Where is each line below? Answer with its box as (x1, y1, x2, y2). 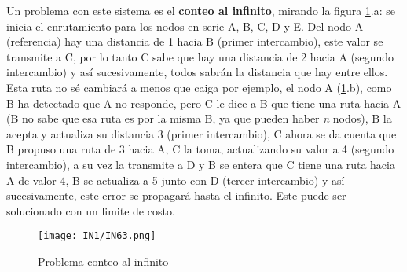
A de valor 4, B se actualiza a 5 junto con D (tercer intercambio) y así (6, 171, 345, 188)
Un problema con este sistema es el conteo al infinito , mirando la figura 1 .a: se (6, 2, 396, 18)
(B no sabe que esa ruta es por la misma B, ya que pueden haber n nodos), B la (6, 110, 392, 127)
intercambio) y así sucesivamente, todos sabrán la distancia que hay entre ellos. (6, 64, 388, 80)
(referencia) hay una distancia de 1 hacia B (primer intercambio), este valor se (6, 33, 383, 50)
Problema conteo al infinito (38, 252, 169, 269)
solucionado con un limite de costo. (6, 202, 175, 219)
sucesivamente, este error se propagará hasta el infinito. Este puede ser (6, 187, 346, 204)
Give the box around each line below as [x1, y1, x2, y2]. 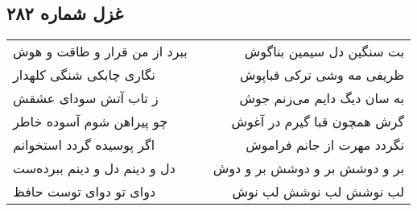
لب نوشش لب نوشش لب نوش [232, 182, 405, 201]
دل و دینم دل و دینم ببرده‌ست [13, 159, 175, 178]
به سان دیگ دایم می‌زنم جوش [239, 89, 405, 108]
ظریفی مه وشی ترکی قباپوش [239, 65, 405, 85]
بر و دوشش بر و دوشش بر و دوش [213, 159, 405, 178]
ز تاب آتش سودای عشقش [13, 89, 159, 108]
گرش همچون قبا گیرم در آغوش [231, 112, 405, 131]
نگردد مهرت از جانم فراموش [246, 135, 405, 155]
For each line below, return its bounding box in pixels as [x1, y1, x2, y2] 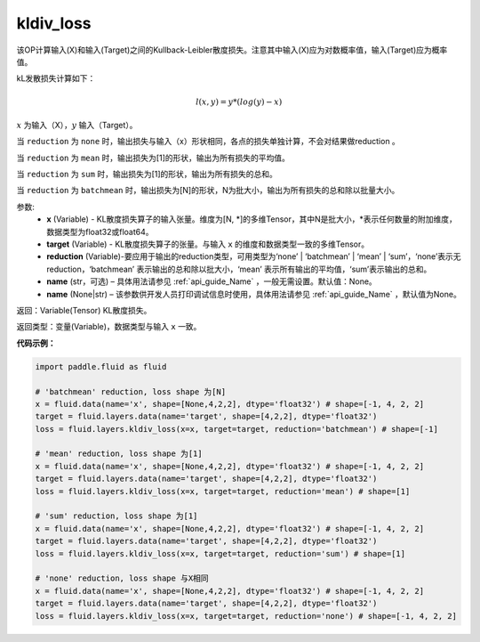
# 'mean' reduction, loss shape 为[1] [35, 449, 204, 459]
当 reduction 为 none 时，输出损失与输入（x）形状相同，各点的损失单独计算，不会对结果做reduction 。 [16, 136, 400, 147]
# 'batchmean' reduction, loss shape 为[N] [35, 386, 227, 396]
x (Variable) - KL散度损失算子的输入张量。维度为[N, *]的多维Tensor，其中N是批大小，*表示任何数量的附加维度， [46, 214, 458, 224]
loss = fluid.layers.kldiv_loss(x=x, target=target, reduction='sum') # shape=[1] [35, 549, 406, 558]
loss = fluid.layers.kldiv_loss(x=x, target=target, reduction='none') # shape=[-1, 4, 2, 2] [35, 611, 458, 621]
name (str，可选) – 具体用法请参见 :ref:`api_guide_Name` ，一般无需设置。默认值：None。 [46, 276, 377, 287]
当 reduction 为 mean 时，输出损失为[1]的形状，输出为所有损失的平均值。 [16, 152, 291, 163]
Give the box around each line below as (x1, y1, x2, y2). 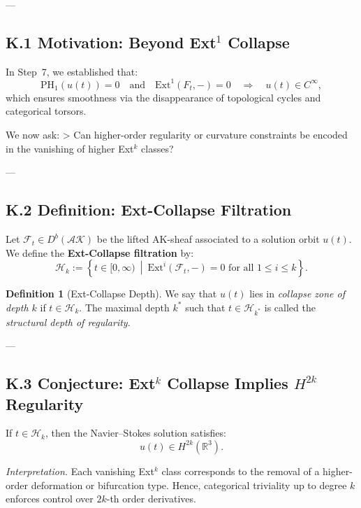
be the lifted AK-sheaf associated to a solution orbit (96, 232, 320, 246)
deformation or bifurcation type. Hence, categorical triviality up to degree (31, 477, 347, 492)
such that (185, 299, 226, 314)
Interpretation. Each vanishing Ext (6, 463, 154, 478)
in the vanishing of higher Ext (6, 141, 134, 155)
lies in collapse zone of (249, 286, 345, 301)
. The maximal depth (79, 299, 170, 314)
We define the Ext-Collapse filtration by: (6, 245, 194, 260)
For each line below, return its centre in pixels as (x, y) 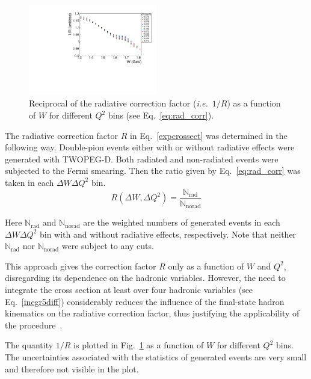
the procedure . (34, 325)
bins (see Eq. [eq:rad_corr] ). (161, 115)
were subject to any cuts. (108, 246)
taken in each (29, 182)
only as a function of (206, 266)
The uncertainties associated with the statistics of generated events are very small (156, 357)
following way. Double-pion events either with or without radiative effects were (150, 147)
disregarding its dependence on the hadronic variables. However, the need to (145, 278)

## Assigned task
Nothing but a number is wanted here: how many lines of the material contain the string "associated".

## Response area
2